Ainsi, peut-on lire dans la circulaire de rentrée : « la Charte de la laïcité à l’École, [qui] sera présentée aux élèves et à leurs parents à la rentrée scolaire et signée par eux pour attester la reconnaissance par chacun de ses principes. » Lors de sa conférence de presse, Mme Vallaud-Belkacem, Ministre de l’Éducation nationale annonce que « chaque parent d’élève sera invité à signer la Charte de la laïcité à l’École » alors que dans son discours lors de la Synthèse des Assises départementales et locales, le 12 mai 2015 elle déclare : « Dans un esprit de dialogue et parce qu’il faut que la laïcité soit comprise, nous mettrons en place, à la rentrée, la signature de la charte de la laïcité par les parents pour manifester leur engagement à la respecter et à la faire vivre à nos côtés. »
Quelle sera donc, auprès des parents, la portée de la démarche : « attester la reconnaissance », « être invité à signer » ou « manifester leur engagement » ? Adhésion aux quinze rubriques contenues dans la charte ou simple paraphe montrant en avoir pris connaissance comme lorsqu’on émarge une note de service ? Il sera bien difficile de le savoir.
C’est l’institution scolaire publique, dans son fonctionnement comme dans sa démarche d’instruction et d’éducation, qui doit se conformer au principe de laïcité. Quant aux familles, la totale liberté leur est laissée dans leurs choix idéologiques dont l’expression publique est seulement limitée par la loi ; ce que dans celle de 1905 on appelle « l’ordre public ». Et en ce qui concerne l’école publique c’est la non immixtion de toute pression religieuse ou politique dans le contenu des apprentissages comme dans la vie quotidienne des établissements.

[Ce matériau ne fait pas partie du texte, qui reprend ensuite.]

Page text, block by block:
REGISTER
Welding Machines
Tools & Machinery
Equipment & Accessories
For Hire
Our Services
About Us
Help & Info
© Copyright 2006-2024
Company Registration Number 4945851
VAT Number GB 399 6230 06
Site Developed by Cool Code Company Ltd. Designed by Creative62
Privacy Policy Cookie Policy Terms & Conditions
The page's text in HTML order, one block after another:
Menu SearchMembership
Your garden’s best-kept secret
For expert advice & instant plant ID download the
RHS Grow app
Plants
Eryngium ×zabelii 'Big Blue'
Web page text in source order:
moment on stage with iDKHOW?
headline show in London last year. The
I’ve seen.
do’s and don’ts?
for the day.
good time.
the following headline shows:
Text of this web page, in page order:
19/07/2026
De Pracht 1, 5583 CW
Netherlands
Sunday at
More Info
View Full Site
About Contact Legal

Indépendamment du fait qu’une telle disposition risque de créer des conflits (que faire lorsqu’une famille refuse de signer ? Ne rien dire et mettre l’institution en position de faiblesse ou insister et susciter une bronca…) elle conduit les enseignants à se transformer en gardiens d’une morale d’État.

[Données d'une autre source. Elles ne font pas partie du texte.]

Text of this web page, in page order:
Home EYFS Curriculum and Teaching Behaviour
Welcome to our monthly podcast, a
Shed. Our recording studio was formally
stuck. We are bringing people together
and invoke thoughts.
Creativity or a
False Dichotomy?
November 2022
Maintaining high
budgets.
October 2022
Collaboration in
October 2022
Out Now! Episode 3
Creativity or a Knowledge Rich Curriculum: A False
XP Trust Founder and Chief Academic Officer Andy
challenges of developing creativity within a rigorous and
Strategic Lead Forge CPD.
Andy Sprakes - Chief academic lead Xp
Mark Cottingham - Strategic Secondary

Morale d’État avec laquelle pourtant l’État lui-même semble s’accommoder en entretenant institutionnellement des établissements (écoles, collèges, lycées et facultés) confessionnels pour lesquels il serait grotesque de demander aux clients de signer la Charte de la laïcité ! Il est donc entendu que si une partie des parents d’élèves est appelée à se conformer à la laïcité, une autre peut s’en affranchir… Matérialisant ainsi encore un peu plus la fracture sociale.
Ne devrait-on pas plutôt faire signer une Charte de la laïcité aux élus politiques qui ne manquent pas de se rendre, es qualité, à des cérémonies religieuses aussi diverses que les canonisations, fêtes rituelles de divers cultes, commémorations patriotiques marquées par une messe et autres bénédictions lors de fêtes locales placée immanquablement sous un saint patronage…
Article paru dans le numéro 58 de « Combat laïque », bulletin du CRÉAL-76 dont on peut consulter le site : http://www.creal76.fr
Livret laïcité : la laïcité scolaire poursuit sa mue identitaire
A propos de signature, il faut rajouter qu’en droit, elle ne peut avoir de valeur que si l’on reste libre de la refuser. Ce qui n’est évidemment pas le cas ici. Vous me direz que c’est un peu la même chose lorsque l’on fait signer le règlement scolaire par les élèves…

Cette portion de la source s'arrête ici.